In our response, we have provided detailed explanations to address your concerns. For example, we clarified the misunderstandings regarding our method’s ranker structure and training settings, and we we added Gemma3‑4B‑it results to validate our approach on a broader range of model scales and backbones.
We sincerely thank you again for your thorough review and constructive feedback, and we very much hope to engage in further discussion with you.
Sincerely,
The Authors
Dear Reviewer RWdc,
We apologize for the interruption. As the discussion deadline is approaching, we would like to kindly follow up to see if you might have any further thoughts on our response. We would greatly appreciate your feedback.
Sincerely, The Authors
Thanks for your detailed reply. I have revisited the paper and realized that I had misunderstood the application of the point-wise score, so I no longer have questions about W1. Additionally, I suggest placing the explanation of when to use each ranker at the end of Section 2, as this may help readers better understand the content. For W3, I agree that this approach can save resources while improving efficiency.
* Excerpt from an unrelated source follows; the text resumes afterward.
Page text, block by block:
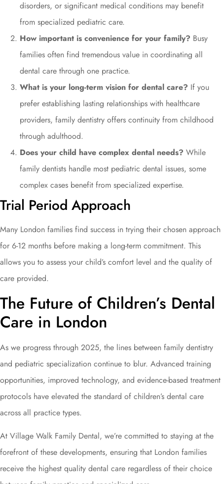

After consideration, I will update my rating to "4: Borderline accept"
Thank you for raising the score and for your constructive suggestion. We’re glad our responses addressed your concerns, and we will place the explanation at the end of Section 2. If you have any additional questions or feedback, please feel free to let us know. Wishing you a wonderful day!
Dear Reviewers,
Thank you for your time and effort in reviewing this manuscript. The authors have submitted their rebuttal, and we would greatly appreciate it if you could review their responses at your earliest convenience.
If you have any further questions or concerns regarding the rebuttal, please don't hesitate to discuss. Thanks for your contribution to NeurIPS 2025.
Best regards, AC
Summary: This paper introduces "Language System", a novel framework that re-frames LLM decoding as a recommender system task, using a lightweight ranker to rerank candidate responses. The method demonstrates strong, efficient performance across diverse tasks (math, code, tool use) with minimal parameter overhead (<0.5M). The authors provided a comprehensive rebuttal, adding cross-domain transfer results to address reviewer concerns.
Pros:
- Fresh, well-motivated recommender-system analogy for LLM output selection.
- Achieves performance comparable to large reward models with a tiny ranker.
- Comprehensive experiments across multiple domains and model families (LLaMA, Qwen, Gemma) support the claims.
Cons:
- While a theoretical analysis was added, its depth and direct connection to the empirical success remain a point for future work.
- Scaling laws for the ranker itself are not fully explored.
- The comparison, though expanded, could still be more exhaustive against the full spectrum of modern decoding-time optimization techniques, such as some confidence-aware inference scaling methods.
Overall, I like the idea of this paper. However, the paper writing could be further optimized. For example, the abstract should clearly state what key conclusions were drawn from the analogy between LLM decoding and RecSys, which led to the identification of limitations. The introduction should explain how the ranker is optimized, as well as address the generalizability of the ranker.